The Unaka High School graduating class of 1988 voted her the girl "Most Likely to Succeed".  She was full of sass, willpower and smarts. Just tell her "you can't" and she would show you she could.   We knew she would achieve great things.  That never dimmed, although she dropped out of college briefly for a few years, she returned and got her BS in Nursing and then an MBA.  She was successful in her field of Nursing and Administration.  But her biggest success story, in my opinion, is that she loved well and even more... that she suffered well.
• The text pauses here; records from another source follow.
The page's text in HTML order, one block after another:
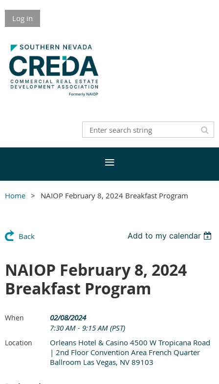
Log in
Home NAIOP February 8, 2024 Breakfast Program
Back Add to my calendar
NAIOP February 8, 2024
Breakfast Program
When
02/08/2024
7:30 AM - 9:15 AM (PST)
Location
Orleans Hotel & Casino 4500 W Tropicana Road
| 2nd Floor Convention Area French Quarter
Ballroom Las Vegas, NV 89103

There has been a huge outpouring of shared stories of recent conversations with long time friends.  Time and again it has been shared she looked for blessings, was an encouragement to the one seeking to encourage her, counted each day a miracle, didn't complain but used her illness to love and support others.  She had the God given ability to show mercy to others as they were trying to lift her up.  You never came away from a conversation with her without feeling hopeful and having her point to a God who loves, who provides, who protects, who comforts.  She used her illness, her suffering as an opportunity to minister to others.  And that my friends, is the definition of "Well-done".  She will be missed.  I'm sure there will be many times I pick up the phone in the coming days to call... and then remember she is at Home, at rest, whole and healthy again and for that I will be thankful.

A friend's collage...

Comments

Ginny said…
Loretta, what a beautiful tribute to your friend. Thank you for sharing.